Aktuelle Arbeiten zur Digitalisierung in der kulturellen Bildung
In der Postersession wurden aktuelle Arbeiten aus der Förderrichtlinie und darüber hinaus präsentiert und diskutiert. Thematisch deckten die Arbeiten ein sehr breites Spektrum der kulturellen Bildung ab:
- Lewalter, Moser, Novak & Schwan (Technische Universität München): Netzwerkarbeit zu informellen Lernorten im Spannungsfeld von Authentizität und Digitalität
- Lotz & Bergner (Staatliche Akademie der Bildenden Künste Stuttgart): Niederschwelliger Zugang zu Technik für künstlerische Studiengänge durch vorstrukturierte Plattformen
- Smolarczyk, Uhing & Kröner (Hochschule Rhein-Waal und Friedrich-Alexander-Universität Erlangen-Nürnberg). EnvironMINT: Gelingensbedingungen für eine erfolgreiche Zusammenarbeit von Kindern, Eltern, Schulen und FabLabs für nachhaltige MINT-bezogene Maker-Aktivitäten
- Zühlke, Rittershaus, Jenett & Steinberg (Goethe-Universität Frankfurt a.M., Hochschule Mainz, Deutsche Sporthochschule Köln): #digitanz – wie verändern sich Lehr- und Lernverhalten durch die digitale Unterstützung?

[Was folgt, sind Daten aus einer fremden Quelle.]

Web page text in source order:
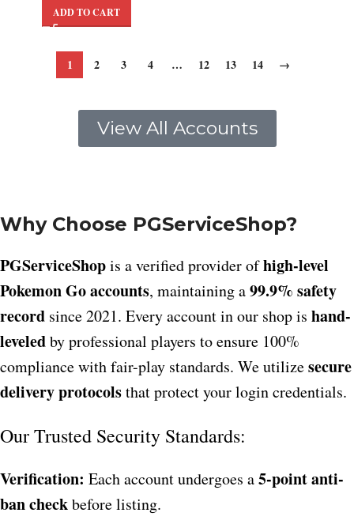
ADD TO CART
1 2 3 4 … 12 13 14 →
View All Accounts
Why Choose PGServiceShop?
PGServiceShopis a verified provider ofhigh-level
Pokemon Go accounts, maintaining a99.9% safety
record since 2021. Every account in our shop is hand-
leveledby professional players to ensure 100%
compliance with fair-play standards. We utilizesecure
delivery protocolsthat protect your login credentials.
Our Trusted Security Standards:
Verification: Each account undergoes a5-point anti-
ban checkbefore listing.
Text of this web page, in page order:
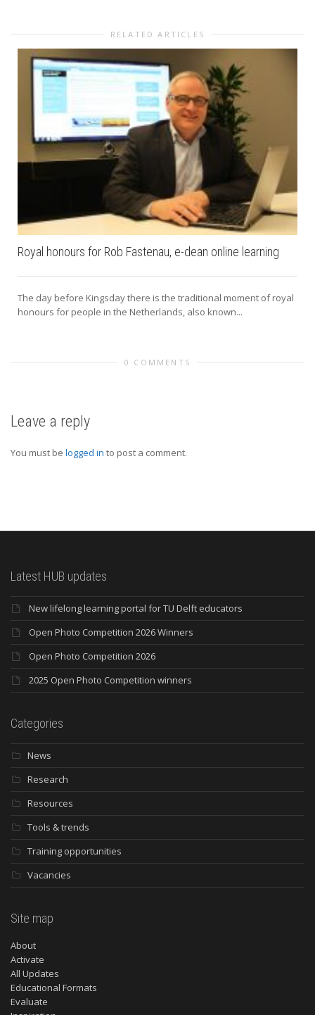
RELATED ARTICLES
Royal honours for Rob Fastenau, e-dean online learning
The day before Kingsday there is the traditional moment of royal
honours for people in the Netherlands, also known...
0 COMMENTS
Leave a reply
You must be logged in to post a comment.
Latest HUB updates
New lifelong learning portal for TU Delft educators
Open Photo Competition 2026 Winners
Open Photo Competition 2026
2025 Open Photo Competition winners
Categories
News
Research
Resources
Tools & trends
Training opportunities
Vacancies
Site map
About
Activate
All Updates
Educational Formats
Evaluate
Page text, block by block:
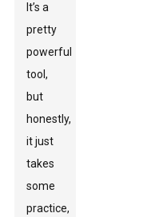
It’s a
pretty
powerful
tool,
but
honestly,
it just
takes
some
practice,
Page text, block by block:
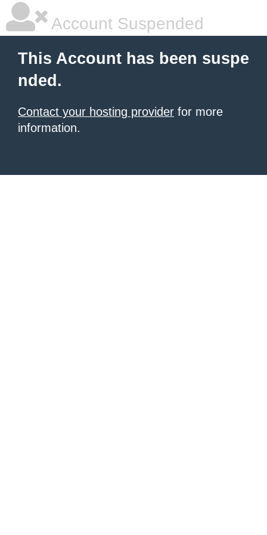
Account Suspended
This Account has been suspe
nded.
Contact your hosting provider for more
information.
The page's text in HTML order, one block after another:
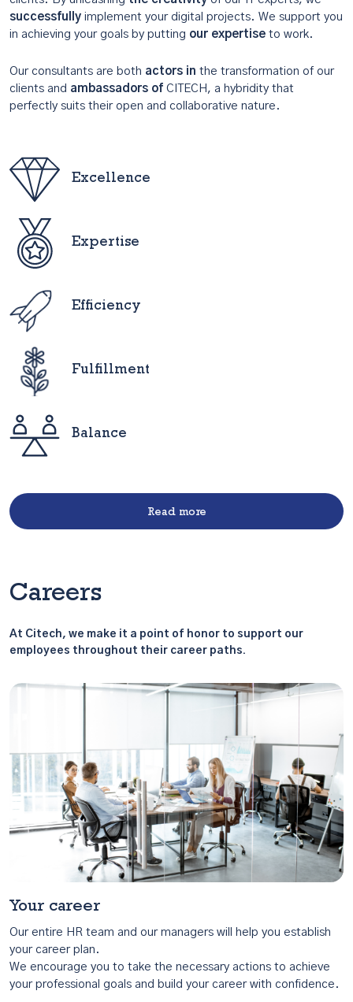
successfully implement your digital projects. We support you
in achieving your goals by putting our expertise to work.
Our consultants are both actors in the transformation of our
clients and ambassadors of CITECH, a hybridity that
perfectly suits their open and collaborative nature.
Excellence
Expertise
Efficiency
Fulfillment
Balance
Read more
Careers
At Citech, we make it a point of honor to support our
employees throughout their career paths.
Your career
Our entire HR team and our managers will help you establish
your career plan.
We encourage you to take the necessary actions to achieve
your professional goals and build your career with confidence.
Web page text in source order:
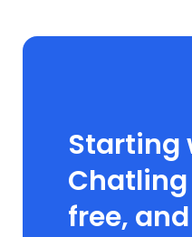
Starting
free,
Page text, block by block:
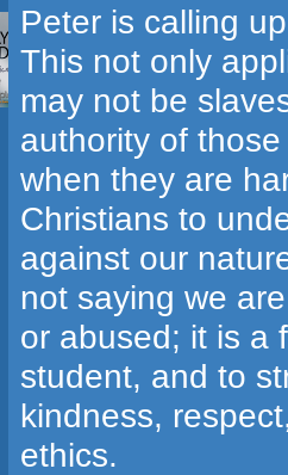
Peter is calling
This not only
may not be
authority of
when they are
Christians to
against our
not saying we
or abused; it is a
student, and to
kindness,
ethics.
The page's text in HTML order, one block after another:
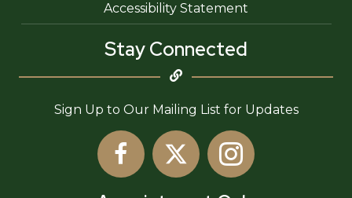
Accessibility Statement
Stay Connected
Sign Up to Our Mailing List for Updates
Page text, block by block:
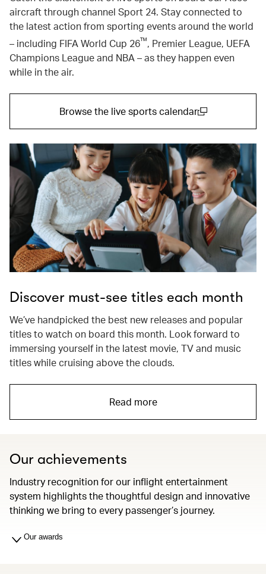
aircraft through channel Sport 24. Stay connected to
the latest action from sporting events around the world
– including FIFA World Cup 26™, Premier League, UEFA
Champions League and NBA – as they happen even
while in the air.
Browse the live sports calendar
Discover must-see titles each month
We’ve handpicked the best new releases and popular
titles to watch on board this month. Look forward to
immersing yourself in the latest movie, TV and music
titles while cruising above the clouds.
Read more
Our achievements
Industry recognition for our inflight entertainment
system highlights the thoughtful design and innovative
thinking we bring to every passenger’s journey.
Our awards

- Rittner, Koch, Zühlke & Steinberg (Goethe-Universität Frankfurt a.M., Hochschule Mainz, Deutsche Sporthochschule Köln): #digitanz – Vorstellung der App lite.digitanz.de für den Einsatz in der Tanzvermittlung
- Flasche, Sprethuber & Jörissen(Friedrich-Alexander-Universität Erlangen-Nürnberg): öffentliche Bibliotheken als Ankerstrukturen für innovative Entwicklung ländlicher Kulturlandschafen und für digitale Teilhabe
- Birnbaum, Wilhelm, Chilla & Kröner (Friedrich-Alexander-Universität Erlangen-Nürnberg): Kultur als Aspekt von Ortsbindung zu ländlichen Räumen in Zeiten der Digitalisierung
- Graf, Reinwand-Weiss, Knackstedt, Heid & Roßkopf (Universität Hildesheim): Multimethodische Analyse rezensiver Texte zu Literatur und Bildender Kunst. Das Projekt Rez@Kultur
- Christ, Birnbaum, Smolarczyk & Kröner (Friedrich-Alexander-Universität Erlangen-Nürnberg): Verortung der Förderrichtlinie DiKuBi und ihrer Vorhaben im Kontext der internationalen Forschung zur Digitalisierung in der kulturellen Bildung, Projekt: DiKuBi-Meta TP2
- Jörissen & Krämer (Friedrich-Alexander-Universität Erlangen-Nürnberg): Digitalisierung in der Kulturellen Bildung. Erträge gegenwärtiger DiKuBi-Forschung in qualitativ-metatheoretischer Perspektive
- Pasuchin (Mozarteum Salzburg): Historische Einordnung der qualitativen (Praxis-)Forschung
Fazit
Die Tagung bot – wie schon die DiKuBi-Förderrichtlinie – ein inspirierendes Umfeld für Forschende in der kulturellen Bildung. Es ergaben sich vielfältige Perspektiven für die Forschung im Feld der kulturellen Bildung Auf inhaltlicher Seite wurde deutlich, dass vor dem Hintergrund digitalisierungsbedingter gesellschaftlicher Transformationen einige Gegenstandsbereiche mit hoher Relevanz für die (digitale) kulturelle Bildung bislang von Akteuren auf diesem Feld wenig beforscht werden. Aus methodischer Perspektive sollte ausgehend von differenzierten theoretischen Konzepten das Potenzial empirischer Forschung zur Digitalisierung in der kulturellen Bildung konsequent genutzt werden. Dementsprechend sollte darauf hingearbeitet werden, ausgehend von differenzierten Theorien und aufbauend auf methodisch stringente qualitativ- und quantitativ-empirischer Studien stichhaltige Evidenz und praxistaugliche Interventionskonzepte zu entwickeln.